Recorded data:
+ + + +

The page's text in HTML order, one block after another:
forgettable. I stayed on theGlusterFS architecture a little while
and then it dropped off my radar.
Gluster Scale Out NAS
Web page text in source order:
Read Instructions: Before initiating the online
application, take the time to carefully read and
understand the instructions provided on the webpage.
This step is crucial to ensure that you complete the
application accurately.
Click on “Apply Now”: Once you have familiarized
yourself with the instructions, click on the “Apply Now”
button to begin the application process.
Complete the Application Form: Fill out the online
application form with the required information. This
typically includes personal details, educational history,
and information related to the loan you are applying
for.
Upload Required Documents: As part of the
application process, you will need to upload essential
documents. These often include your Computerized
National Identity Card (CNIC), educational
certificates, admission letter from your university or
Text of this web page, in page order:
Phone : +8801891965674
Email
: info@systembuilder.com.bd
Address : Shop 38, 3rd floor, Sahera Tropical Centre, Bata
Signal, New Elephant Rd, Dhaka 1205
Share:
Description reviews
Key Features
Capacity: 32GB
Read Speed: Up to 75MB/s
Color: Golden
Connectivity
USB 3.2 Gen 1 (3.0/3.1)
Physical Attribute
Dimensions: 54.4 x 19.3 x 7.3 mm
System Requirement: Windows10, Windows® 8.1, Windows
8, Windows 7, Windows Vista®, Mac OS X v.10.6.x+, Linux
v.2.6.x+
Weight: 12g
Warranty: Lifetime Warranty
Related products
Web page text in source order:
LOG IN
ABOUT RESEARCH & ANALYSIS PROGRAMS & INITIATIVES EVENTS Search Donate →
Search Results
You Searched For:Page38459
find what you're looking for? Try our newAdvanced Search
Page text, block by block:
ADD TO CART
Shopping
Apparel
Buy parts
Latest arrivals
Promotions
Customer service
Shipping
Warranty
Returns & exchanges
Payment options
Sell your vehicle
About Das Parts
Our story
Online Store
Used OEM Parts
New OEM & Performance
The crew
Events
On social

+ + + +

What the exercise asks: Set down the lines above exactly as written. Begin at the line containing "Gluster Scale Out NAS" and stop after the last line.

Solution to this problem:
Gluster Scale Out NAS
Web page text in source order:
Read Instructions: Before initiating the online
application, take the time to carefully read and
understand the instructions provided on the webpage.
This step is crucial to ensure that you complete the
application accurately.
Click on “Apply Now”: Once you have familiarized
yourself with the instructions, click on the “Apply Now”
button to begin the application process.
Complete the Application Form: Fill out the online
application form with the required information. This
typically includes personal details, educational history,
and information related to the loan you are applying
for.
Upload Required Documents: As part of the
application process, you will need to upload essential
documents. These often include your Computerized
National Identity Card (CNIC), educational
certificates, admission letter from your university or
Text of this web page, in page order:
Phone : +8801891965674
Email
: info@systembuilder.com.bd
Address : Shop 38, 3rd floor, Sahera Tropical Centre, Bata
Signal, New Elephant Rd, Dhaka 1205
Share:
Description reviews
Key Features
Capacity: 32GB
Read Speed: Up to 75MB/s
Color: Golden
Connectivity
USB 3.2 Gen 1 (3.0/3.1)
Physical Attribute
Dimensions: 54.4 x 19.3 x 7.3 mm
System Requirement: Windows10, Windows® 8.1, Windows
8, Windows 7, Windows Vista®, Mac OS X v.10.6.x+, Linux
v.2.6.x+
Weight: 12g
Warranty: Lifetime Warranty
Related products
Web page text in source order:
LOG IN
ABOUT RESEARCH & ANALYSIS PROGRAMS & INITIATIVES EVENTS Search Donate →
Search Results
You Searched For:Page38459
find what you're looking for? Try our newAdvanced Search
Page text, block by block:
ADD TO CART
Shopping
Apparel
Buy parts
Latest arrivals
Promotions
Customer service
Shipping
Warranty
Returns & exchanges
Payment options
Sell your vehicle
About Das Parts
Our story
Online Store
Used OEM Parts
New OEM & Performance
The crew
Events
On social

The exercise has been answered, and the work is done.